Minder bijstandsontvangers, vooral onder jongeren
Groep x-as label | X-as label | Aantal personen (verandering t.o.v. een jaar eerder (x 1 000)) |
---|---|---|
2014 | 1e kwartaal | 30 |
2014 | 2e kwartaal | 28 |
2014 | 3e kwartaal | 24 |
2014 | 4e kwartaal | 21 |
2015 | 1e kwartaal | 17 |
2015 | 2e kwartaal | 13 |
2015 | 3e kwartaal | 13 |
2015 | 4e kwartaal | 15 |
2016 | 1e kwartaal | 17 |
2016 | 2e kwartaal | 18 |
2016 | 3e kwartaal | 18 |
2016 | 4e kwartaal | 16 |
2017 | 1e kwartaal | 13 |
2017 | 2e kwartaal | 8 |
2017 | 3e kwartaal | 1 |
2017 | 4e kwartaal | -8 |
2018 | 1e kwartaal | -16 |
2018 | 2e kwartaal | -20 |
2018 | 3e kwartaal | -24 |
2018 | 4e kwartaal | -24 |
2019 | 1e kwartaal | -25 |
1)tot de AOW-leeftijd |
Voor het vijfde kwartaal op rij is het aantal bijstandsontvangers tot 27 jaar relatief het sterkst afgenomen. Eind maart 2019 was deze groep ruim 14 procent kleiner dan een jaar eerder. Dat komt neer op een daling van bijna 7 duizend personen. Het aantal 27- tot 45-jarigen in de bijstand daalde in dezelfde periode met circa 17 duizend, of 10 procent.

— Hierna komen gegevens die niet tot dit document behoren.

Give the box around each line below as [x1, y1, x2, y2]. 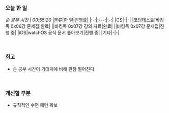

Duidelijk minder is de daling van het aantal bijstandsontvangers onder 45-plussers. Deze groep kromp met 2 duizend personen, iets minder dan 1 procent. Door de jaarlijkse verhoging van de AOW-gerechtigde leeftijd stromen de oudsten uit deze groep later uit dan hun leeftijdgenoten een jaar eerder. Bij een jaar-op-jaarvergelijking leidt dat tot een kleinere uitstroom. Per 1 januari 2019 is de AOW-leeftijd met vier maanden verhoogd tot 66 jaar en vier maanden.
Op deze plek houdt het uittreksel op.